• **Work task**
Your copy should start at the line with "script files to" and end at the line with "em documentos físicos?" in the data below. Transcribe only those lines, exactly, pictures excluded.
┌─ Task data
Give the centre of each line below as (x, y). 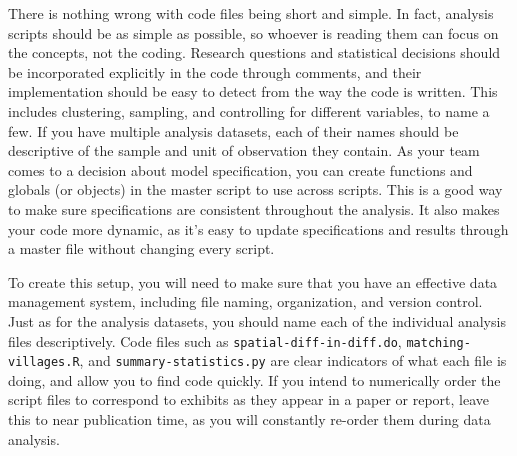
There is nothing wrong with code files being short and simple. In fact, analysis (251, 13)
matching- (438, 342)
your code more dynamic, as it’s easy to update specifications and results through (258, 228)
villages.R (44, 362)
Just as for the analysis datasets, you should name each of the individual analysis (257, 320)
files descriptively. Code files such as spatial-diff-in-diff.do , (205, 340)
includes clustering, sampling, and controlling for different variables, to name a (249, 110)
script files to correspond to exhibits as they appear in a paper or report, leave (248, 399)
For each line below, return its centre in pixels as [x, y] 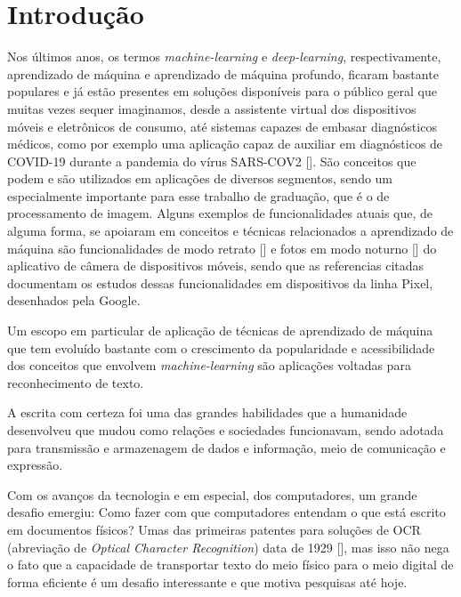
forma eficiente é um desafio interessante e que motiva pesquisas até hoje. [207, 581]
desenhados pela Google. [74, 300]
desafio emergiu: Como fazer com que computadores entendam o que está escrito [226, 512]
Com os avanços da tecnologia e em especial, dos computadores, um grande [212, 494]
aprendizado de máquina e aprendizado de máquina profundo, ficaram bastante [223, 73]
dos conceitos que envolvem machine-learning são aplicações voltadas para [209, 365]
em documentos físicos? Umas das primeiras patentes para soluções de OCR [214, 529]
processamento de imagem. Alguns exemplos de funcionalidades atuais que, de [220, 213]
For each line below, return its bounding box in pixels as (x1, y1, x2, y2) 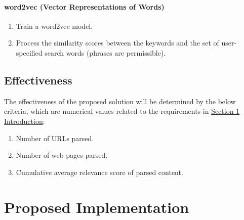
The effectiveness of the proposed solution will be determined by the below (4, 96, 236, 106)
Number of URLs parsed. (16, 133, 94, 143)
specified (16, 47, 43, 58)
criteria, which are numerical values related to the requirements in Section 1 (4, 106, 240, 116)
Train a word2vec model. (16, 20, 93, 31)
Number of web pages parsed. (16, 150, 108, 160)
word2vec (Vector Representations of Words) (4, 1, 165, 12)
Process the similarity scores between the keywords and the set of (16, 37, 219, 48)
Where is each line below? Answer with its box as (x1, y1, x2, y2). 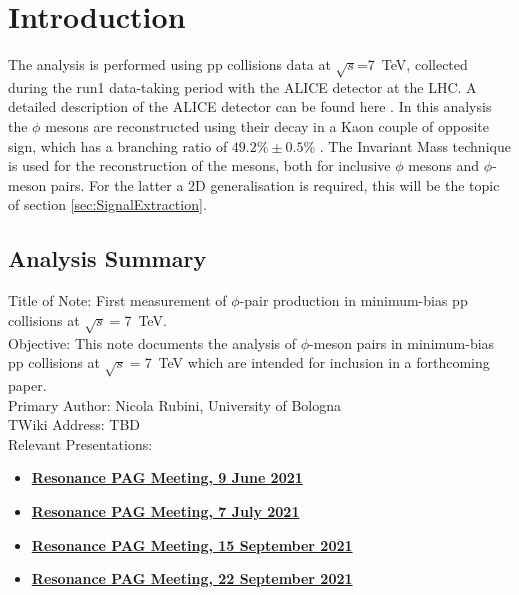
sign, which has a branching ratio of (8, 135, 228, 156)
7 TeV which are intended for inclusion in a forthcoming (144, 352, 490, 373)
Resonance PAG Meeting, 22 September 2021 (31, 568, 353, 589)
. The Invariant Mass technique (319, 135, 511, 156)
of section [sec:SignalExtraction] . (8, 194, 207, 215)
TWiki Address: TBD (8, 414, 141, 435)
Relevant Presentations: (8, 433, 153, 454)
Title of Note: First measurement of (8, 290, 227, 311)
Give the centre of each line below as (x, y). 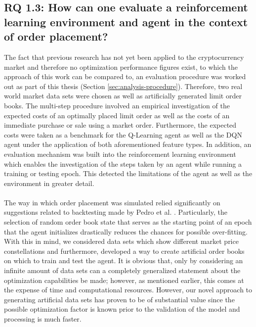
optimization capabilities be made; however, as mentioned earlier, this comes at (124, 280)
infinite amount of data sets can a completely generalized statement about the (122, 270)
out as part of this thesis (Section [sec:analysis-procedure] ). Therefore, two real (123, 86)
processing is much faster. (43, 319)
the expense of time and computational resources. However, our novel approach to (128, 290)
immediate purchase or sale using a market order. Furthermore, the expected (120, 125)
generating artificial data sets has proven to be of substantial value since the (119, 299)
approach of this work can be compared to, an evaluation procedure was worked (125, 76)
└─
• **Task answer**
script files to correspond to exhibits as they appear in a paper or report, leave (248, 399)
For each line below, return its centre in pixels as [x, y] 
forma eficiente é um desafio interessante e que motiva pesquisas até hoje. [207, 581]
desenhados pela Google. [74, 300]
desafio emergiu: Como fazer com que computadores entendam o que está escrito [226, 512]
Com os avanços da tecnologia e em especial, dos computadores, um grande [212, 494]
aprendizado de máquina e aprendizado de máquina profundo, ficaram bastante [223, 73]
dos conceitos que envolvem machine-learning são aplicações voltadas para [209, 365]
em documentos físicos? Umas das primeiras patentes para soluções de OCR [214, 529]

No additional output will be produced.